Albert, al saberla en peligro constante, no descansó hasta convencerla de pasar unos días en su compañía una vez hubiese pasado el estado de emergencia. Dentro de sus planes, no sólo se encontraba volver a sentirse confortado en la compañía de la niña/mujer a la que tanto debía sino, además existía el deseo particular de reencontrarla con los demonios de los que sabía; la rubia había estado huyendo durante tantos años.
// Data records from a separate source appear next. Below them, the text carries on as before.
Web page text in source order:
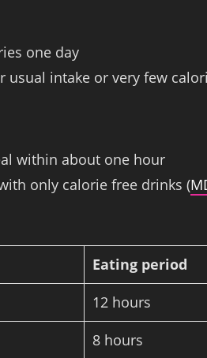
one day
usual intake or very few
within about one hour
only calorie free drinks (
Eating period
12 hours
8 hours
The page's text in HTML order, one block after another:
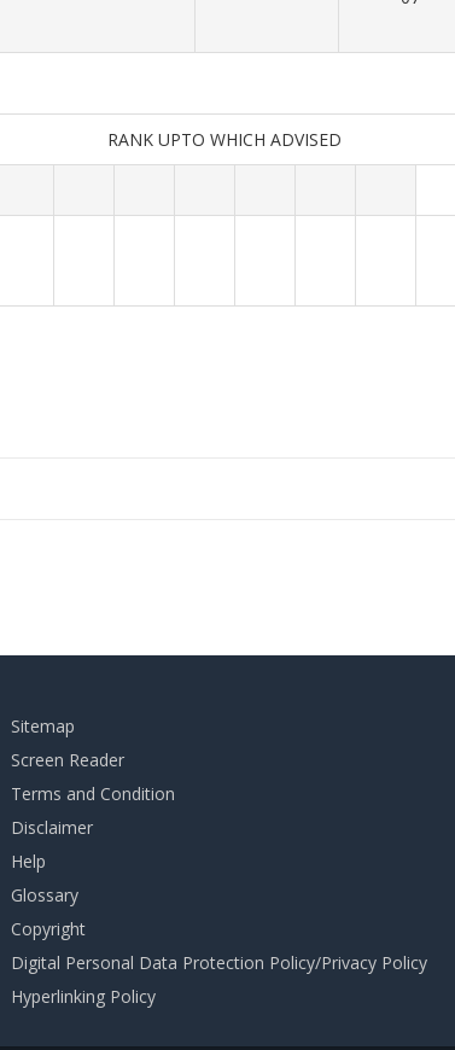
RANK UPTO WHICH ADVISED
Sitemap
Screen Reader
Terms and Condition
Disclaimer
Help
Glossary
Copyright
Digital Personal Data Protection Policy/Privacy Policy
Hyperlinking Policy
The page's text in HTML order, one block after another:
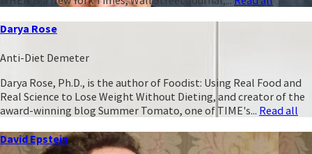
Darya Rose
Anti-Diet Demeter
Darya Rose, Ph.D., is the author of Foodist: Using Real Food and
Real Science to Lose Weight Without Dieting, and creator of the
award-winning blog Summer Tomato, one of TIME's... Read all
David Epstein
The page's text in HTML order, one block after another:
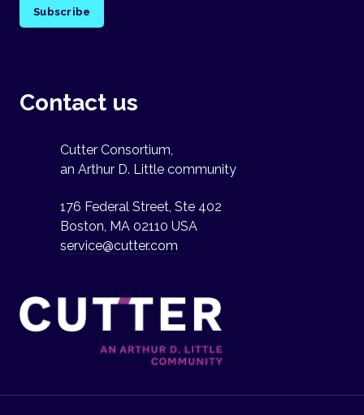
Subscribe
Contact us
Cutter Consortium,
an Arthur D. Little community
176 Federal Street, Ste 402
Boston, MA 02110 USA
service@cutter.com
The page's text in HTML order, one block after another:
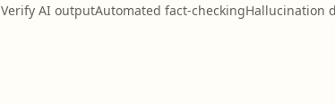
Verify AI outputAutomated fact-checkingHallucination
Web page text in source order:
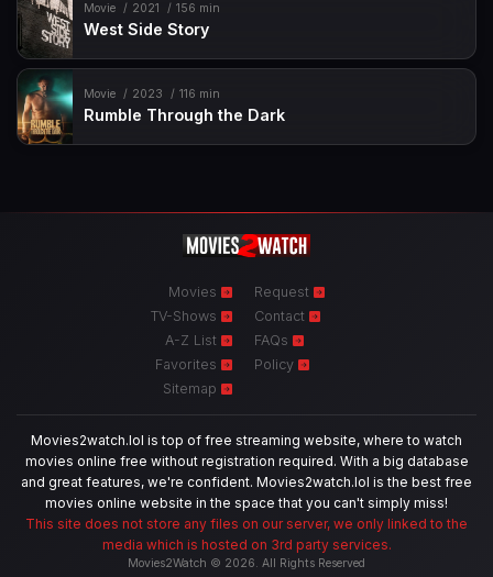
Movie 2021 156 min
West Side Story
Movie 2023 116 min
Rumble Through the Dark
Movies
TV-Shows
A-Z List
Favorites
Sitemap
Request
Contact
FAQs
Policy
Movies2watch.lol is top of free streaming website, where to watch
movies online free without registration required. With a big database
and great features, we're confident. Movies2watch.lol is the best free
movies online website in the space that you can't simply miss!
This site does not store any files on our server, we only linked to the
media which is hosted on 3rd party services.
Movies2Watch © 2026. All Rights Reserved
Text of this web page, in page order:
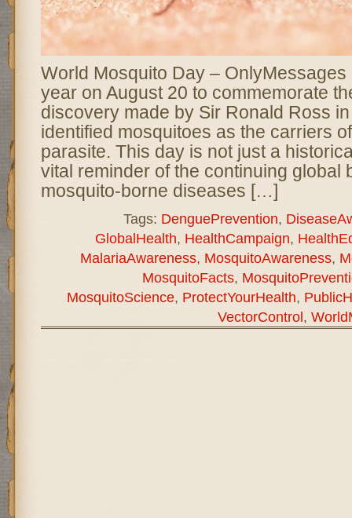
World Mosquito Day –
year on August 20 to commemorate
discovery made by Sir Ronald Ross
identified mosquitoes as the carriers
parasite. This day is not just a
vital reminder of the continuing global
mosquito-borne diseases […]
Tags: DenguePrevention,
GlobalHealth, HealthCampaign,
MalariaAwareness, MosquitoAwareness,
MosquitoFacts,
MosquitoScience, ProtectYourHealth,
VectorControl,
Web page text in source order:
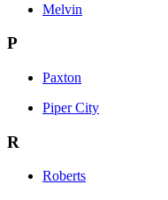
Melvin
P
Paxton
Piper City
R
Roberts
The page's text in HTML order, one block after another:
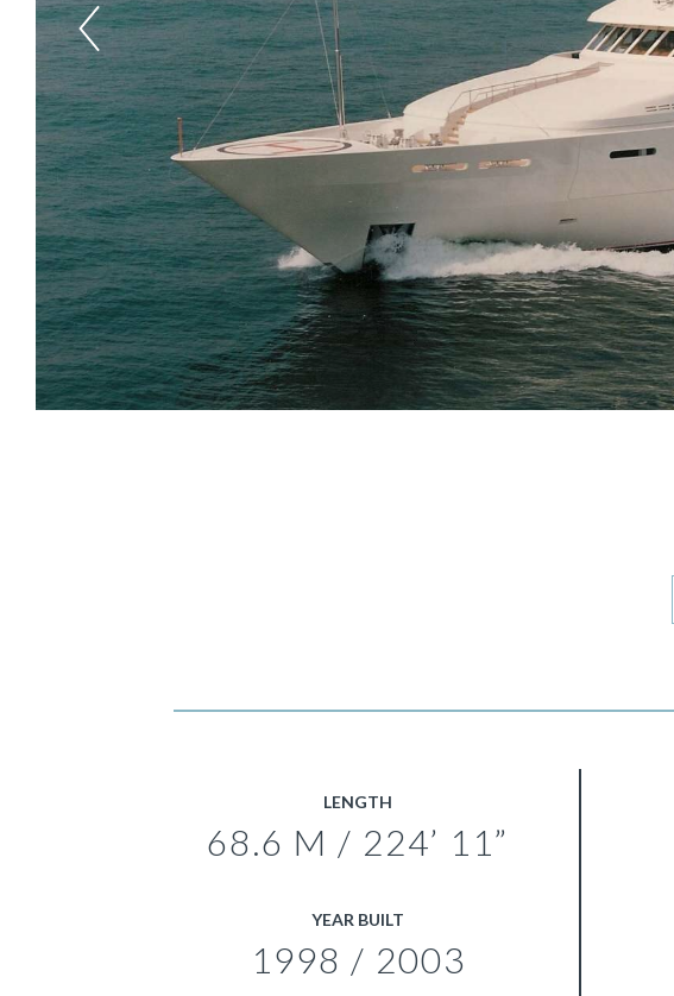
LENGTH
68.6 M / 224’ 11”
YEAR BUILT
1998 / 2003
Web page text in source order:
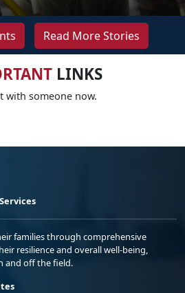
Read More Stories
LINKS
with someone now.
families through comprehensive
resilience and overall well-being,
and off the field.
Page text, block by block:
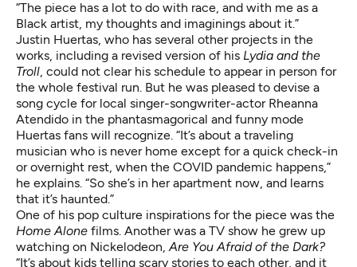
“The piece has a lot to do with race, and with me as a
Black artist, my thoughts and imaginings about it.”
Justin Huertas, who has several other projects in the
works, including a revised version of his Lydia and the
Troll, could not clear his schedule to appear in person for
the whole festival run. But he was pleased to devise a
song cycle for local singer-songwriter-actor Rheanna
Atendido in the phantasmagorical and funny mode
Huertas fans will recognize. “It’s about a traveling
musician who is never home except for a quick check-in
or overnight rest, when the COVID pandemic happens,”
he explains. “So she’s in her apartment now, and learns
that it’s haunted.”
One of his pop culture inspirations for the piece was the
Home Alone films. Another was a TV show he grew up
watching on Nickelodeon,Are You Afraid of the Dark?
“It’s about kids telling scary stories to each other, and it
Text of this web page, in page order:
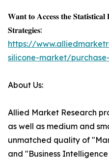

Fue así, que una vez que la chica aceptó de buena gana dejar al menos por unos días la ajetreada ciudad de Chicago, que él hubo planeado con extrema cautela su encuentro en Lakewood, desde donde una vez juntos provocaría un nuevo viaje sin pie a réplicas por parte de ella.

Con el corazón henchido de emoción por la reunión con el mejor amigo que pudiese haber encontrado, Candy tomó al fin el tren que la llevaría hasta el lugar en el que alguna vez creyó haber sido feliz.

Querida, Candy:

Las noticias de los últimos meses han sido poco alentadoras, si bien al fin la Gran Guerra ha visto su ocaso, nuestros pueblos aún no han recobrado la paz anhelada.

Candy, no hay un solo día en que no lea los diarios con el alma en un hilo al saberte en constante riesgo, pero entiendo que es tu deber y vocación, sólo te pido que seas prudente y que aceptes venir a verme en cuanto las cosas se tranquilicen un poco.

Rezo todos los días por ti, mi querida niña.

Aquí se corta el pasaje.